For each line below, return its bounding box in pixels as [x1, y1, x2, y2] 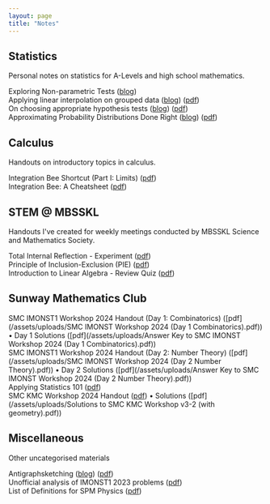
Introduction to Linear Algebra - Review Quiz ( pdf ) [8, 268, 175, 278]
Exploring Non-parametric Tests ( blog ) [8, 87, 137, 96]
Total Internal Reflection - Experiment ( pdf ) [8, 250, 151, 260]
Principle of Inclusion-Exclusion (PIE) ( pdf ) [8, 259, 150, 269]
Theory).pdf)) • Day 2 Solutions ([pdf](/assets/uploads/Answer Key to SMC [8, 365, 259, 374]
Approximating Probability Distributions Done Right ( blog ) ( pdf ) [8, 113, 218, 122]
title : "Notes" [8, 19, 60, 28]
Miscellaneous [8, 431, 84, 446]
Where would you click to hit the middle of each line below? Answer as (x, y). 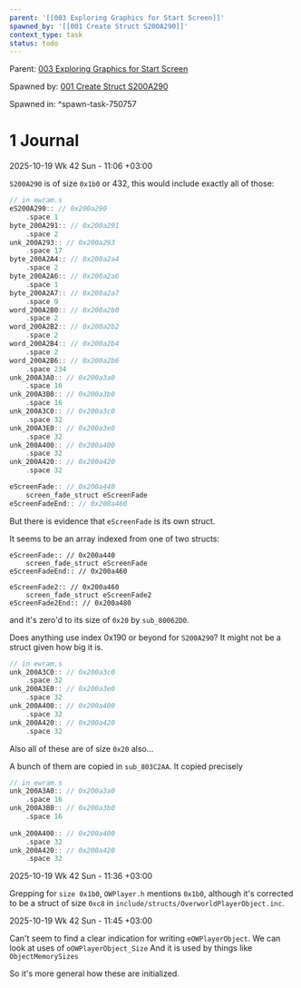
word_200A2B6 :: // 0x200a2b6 (64, 361)
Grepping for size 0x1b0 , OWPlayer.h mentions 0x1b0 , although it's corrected (151, 894)
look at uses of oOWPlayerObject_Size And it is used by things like (131, 948)
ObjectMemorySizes (44, 957)
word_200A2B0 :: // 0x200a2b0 (64, 310)
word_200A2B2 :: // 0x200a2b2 (64, 327)
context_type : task (46, 35)
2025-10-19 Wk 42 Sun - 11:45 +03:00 (81, 921)
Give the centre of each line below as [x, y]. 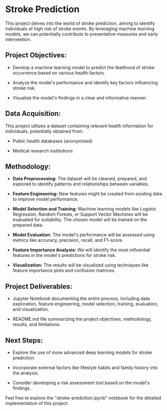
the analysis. [26, 373]
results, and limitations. [37, 325]
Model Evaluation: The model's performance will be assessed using [83, 235]
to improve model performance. [45, 199]
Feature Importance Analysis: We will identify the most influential [81, 250]
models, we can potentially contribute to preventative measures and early [82, 34]
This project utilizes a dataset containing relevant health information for [79, 126]
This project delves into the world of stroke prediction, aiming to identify [80, 23]
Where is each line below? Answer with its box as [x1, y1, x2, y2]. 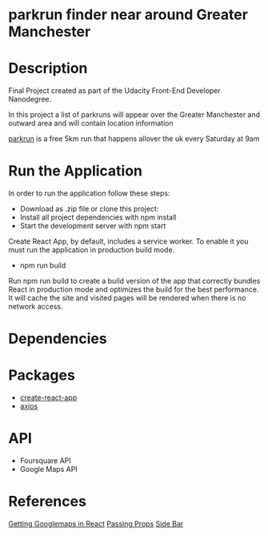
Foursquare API [19, 456, 72, 465]
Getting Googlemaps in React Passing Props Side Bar [8, 519, 184, 529]
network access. [8, 302, 63, 312]
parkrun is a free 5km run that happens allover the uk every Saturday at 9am [8, 134, 260, 143]
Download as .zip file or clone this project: [19, 204, 159, 214]
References [8, 493, 86, 510]
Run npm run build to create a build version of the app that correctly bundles [8, 276, 261, 286]
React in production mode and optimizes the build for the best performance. [8, 284, 259, 294]
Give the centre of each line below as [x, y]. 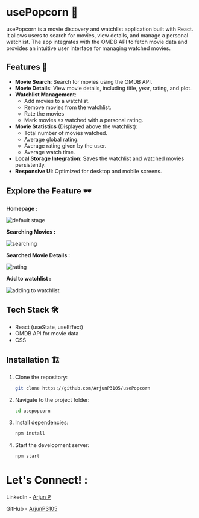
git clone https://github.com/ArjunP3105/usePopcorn [83, 388]
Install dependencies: [42, 422]
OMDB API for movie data [47, 334]
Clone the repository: [41, 377]
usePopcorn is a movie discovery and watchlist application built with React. [100, 29]
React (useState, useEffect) [49, 327]
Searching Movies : [31, 232]
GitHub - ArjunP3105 [32, 508]
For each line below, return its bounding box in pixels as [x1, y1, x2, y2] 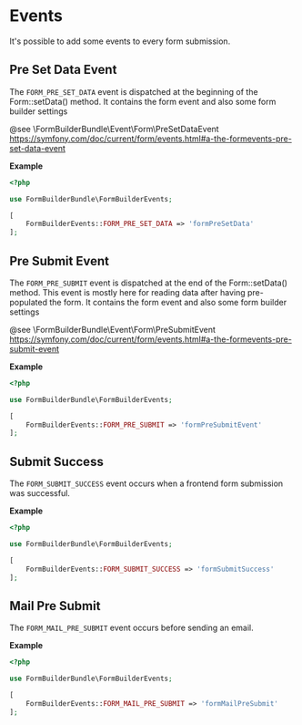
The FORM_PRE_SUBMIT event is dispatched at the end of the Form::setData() [9, 277, 288, 288]
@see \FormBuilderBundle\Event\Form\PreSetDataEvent [9, 123, 220, 134]
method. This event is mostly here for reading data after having [9, 286, 246, 297]
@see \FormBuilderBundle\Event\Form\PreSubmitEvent [9, 324, 216, 335]
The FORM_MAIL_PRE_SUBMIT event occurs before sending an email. [9, 622, 255, 634]
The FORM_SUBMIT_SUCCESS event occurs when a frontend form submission [9, 478, 284, 489]
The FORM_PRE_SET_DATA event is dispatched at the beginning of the [9, 86, 258, 97]
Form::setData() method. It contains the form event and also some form [9, 96, 277, 107]
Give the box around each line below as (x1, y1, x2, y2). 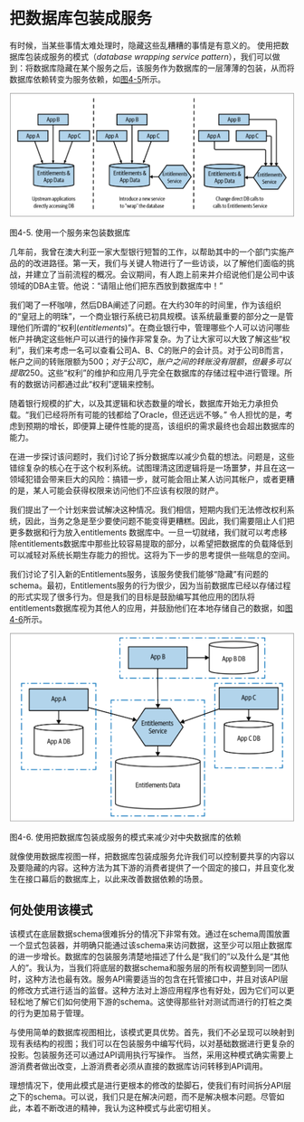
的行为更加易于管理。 (9, 1007, 89, 1018)
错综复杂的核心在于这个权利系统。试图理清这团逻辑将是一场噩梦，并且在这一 (9, 462, 295, 473)
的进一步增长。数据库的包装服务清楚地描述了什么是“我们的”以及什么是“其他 (9, 951, 290, 962)
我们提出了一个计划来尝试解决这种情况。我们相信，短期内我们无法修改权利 (9, 504, 287, 516)
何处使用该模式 (9, 902, 93, 918)
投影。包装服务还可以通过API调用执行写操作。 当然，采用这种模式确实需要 (9, 1049, 287, 1060)
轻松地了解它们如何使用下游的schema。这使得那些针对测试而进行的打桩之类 (9, 996, 292, 1007)
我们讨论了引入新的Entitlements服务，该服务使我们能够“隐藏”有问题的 (9, 569, 269, 580)

_ _ _ _

▶ [Exercise prompt] Print every line of the material above exactly as it reads, skipping the pictures.

▶ [Solved exercise]
For each line below, return its bounding box in pixels as [x1, y1, x2, y2] 
Introduction to Linear Algebra - Review Quiz ( pdf ) [8, 268, 175, 278]
Exploring Non-parametric Tests ( blog ) [8, 87, 137, 96]
Total Internal Reflection - Experiment ( pdf ) [8, 250, 151, 260]
Principle of Inclusion-Exclusion (PIE) ( pdf ) [8, 259, 150, 269]
Theory).pdf)) • Day 2 Solutions ([pdf](/assets/uploads/Answer Key to SMC [8, 365, 259, 374]
Approximating Probability Distributions Done Right ( blog ) ( pdf ) [8, 113, 218, 122]
title : "Notes" [8, 19, 60, 28]
Miscellaneous [8, 431, 84, 446]
Where would you click to hit the middle of each line below? Answer as (x, y). 
word_200A2B6 :: // 0x200a2b6 (64, 361)
Grepping for size 0x1b0 , OWPlayer.h mentions 0x1b0 , although it's corrected (151, 894)
look at uses of oOWPlayerObject_Size And it is used by things like (131, 948)
ObjectMemorySizes (44, 957)
word_200A2B0 :: // 0x200a2b0 (64, 310)
word_200A2B2 :: // 0x200a2b2 (64, 327)
context_type : task (46, 35)
2025-10-19 Wk 42 Sun - 11:45 +03:00 (81, 921)
Give the centre of each line below as [x, y]. 
the analysis. [26, 373]
results, and limitations. [37, 325]
Model Evaluation: The model's performance will be assessed using [83, 235]
to improve model performance. [45, 199]
Feature Importance Analysis: We will identify the most influential [81, 250]
models, we can potentially contribute to preventative measures and early [82, 34]
This project utilizes a dataset containing relevant health information for [79, 126]
This project delves into the world of stroke prediction, aiming to identify [80, 23]
Where is each line below? Answer with its box as [x1, y1, x2, y2]. 
Foursquare API [19, 456, 72, 465]
Getting Googlemaps in React Passing Props Side Bar [8, 519, 184, 529]
network access. [8, 302, 63, 312]
parkrun is a free 5km run that happens allover the uk every Saturday at 9am [8, 134, 260, 143]
Download as .zip file or clone this project: [19, 204, 159, 214]
References [8, 493, 86, 510]
Run npm run build to create a build version of the app that correctly bundles [8, 276, 261, 286]
React in production mode and optimizes the build for the best performance. [8, 284, 259, 294]
Give the centre of each line below as [x, y]. 
git clone https://github.com/ArjunP3105/usePopcorn [83, 388]
Install dependencies: [42, 422]
OMDB API for movie data [47, 334]
Clone the repository: [41, 377]
usePopcorn is a movie discovery and watchlist application built with React. [100, 29]
React (useState, useEffect) [49, 327]
Searching Movies : [31, 232]
GitHub - ArjunP3105 [32, 508]
For each line below, return its bounding box in pixels as [x1, y1, x2, y2] 
The FORM_PRE_SUBMIT event is dispatched at the end of the Form::setData() [9, 277, 288, 288]
@see \FormBuilderBundle\Event\Form\PreSetDataEvent [9, 123, 220, 134]
method. This event is mostly here for reading data after having [9, 286, 246, 297]
@see \FormBuilderBundle\Event\Form\PreSubmitEvent [9, 324, 216, 335]
The FORM_MAIL_PRE_SUBMIT event occurs before sending an email. [9, 622, 255, 634]
The FORM_SUBMIT_SUCCESS event occurs when a frontend form submission [9, 478, 284, 489]
The FORM_PRE_SET_DATA event is dispatched at the beginning of the [9, 86, 258, 97]
Form::setData() method. It contains the form event and also some form [9, 96, 277, 107]
Give the box around each line below as (x1, y1, x2, y2). 
的行为更加易于管理。 (9, 1007, 89, 1018)
错综复杂的核心在于这个权利系统。试图理清这团逻辑将是一场噩梦，并且在这一 (9, 462, 295, 473)
的进一步增长。数据库的包装服务清楚地描述了什么是“我们的”以及什么是“其他 (9, 951, 290, 962)
我们提出了一个计划来尝试解决这种情况。我们相信，短期内我们无法修改权利 (9, 504, 287, 516)
何处使用该模式 (9, 902, 93, 918)
投影。包装服务还可以通过API调用执行写操作。 当然，采用这种模式确实需要 (9, 1049, 287, 1060)
轻松地了解它们如何使用下游的schema。这使得那些针对测试而进行的打桩之类 (9, 996, 292, 1007)
我们讨论了引入新的Entitlements服务，该服务使我们能够“隐藏”有问题的 (9, 569, 269, 580)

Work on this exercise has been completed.